═══ Given data

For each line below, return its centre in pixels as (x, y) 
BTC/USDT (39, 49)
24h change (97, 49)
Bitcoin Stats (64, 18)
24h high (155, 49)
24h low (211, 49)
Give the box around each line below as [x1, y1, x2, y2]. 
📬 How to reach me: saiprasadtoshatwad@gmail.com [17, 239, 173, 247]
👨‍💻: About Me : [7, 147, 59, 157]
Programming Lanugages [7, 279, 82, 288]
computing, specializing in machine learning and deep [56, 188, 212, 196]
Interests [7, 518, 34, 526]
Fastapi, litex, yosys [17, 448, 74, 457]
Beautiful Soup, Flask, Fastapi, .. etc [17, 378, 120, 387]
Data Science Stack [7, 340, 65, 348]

══════
═══ Given data

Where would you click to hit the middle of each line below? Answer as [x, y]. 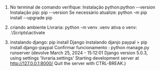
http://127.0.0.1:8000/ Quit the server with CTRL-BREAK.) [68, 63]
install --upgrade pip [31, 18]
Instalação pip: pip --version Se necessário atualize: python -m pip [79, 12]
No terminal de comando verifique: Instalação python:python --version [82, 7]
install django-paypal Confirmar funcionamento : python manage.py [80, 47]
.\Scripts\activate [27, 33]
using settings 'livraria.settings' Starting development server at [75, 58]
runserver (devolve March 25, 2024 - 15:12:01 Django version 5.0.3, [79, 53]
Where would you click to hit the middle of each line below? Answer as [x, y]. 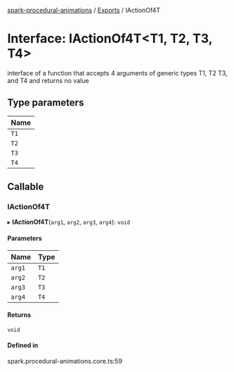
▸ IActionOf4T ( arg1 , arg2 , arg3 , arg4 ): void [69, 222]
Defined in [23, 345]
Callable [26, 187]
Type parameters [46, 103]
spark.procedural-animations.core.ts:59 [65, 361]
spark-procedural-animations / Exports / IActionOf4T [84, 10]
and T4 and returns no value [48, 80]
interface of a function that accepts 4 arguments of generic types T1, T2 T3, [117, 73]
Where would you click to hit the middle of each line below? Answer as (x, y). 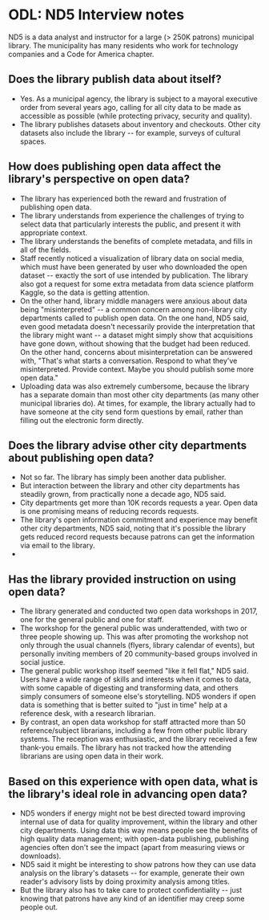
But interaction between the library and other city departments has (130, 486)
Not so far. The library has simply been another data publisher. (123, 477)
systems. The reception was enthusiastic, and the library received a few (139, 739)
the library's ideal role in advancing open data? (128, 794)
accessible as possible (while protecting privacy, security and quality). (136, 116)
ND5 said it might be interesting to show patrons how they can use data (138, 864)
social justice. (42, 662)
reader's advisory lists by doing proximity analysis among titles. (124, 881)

══════

→ **The task**: Search the entries for the string "procedural" and collect each line that has it.

→ **Task solution**:
spark.procedural-animations.core.ts:59 [65, 361]
spark-procedural-animations / Exports / IActionOf4T [84, 10]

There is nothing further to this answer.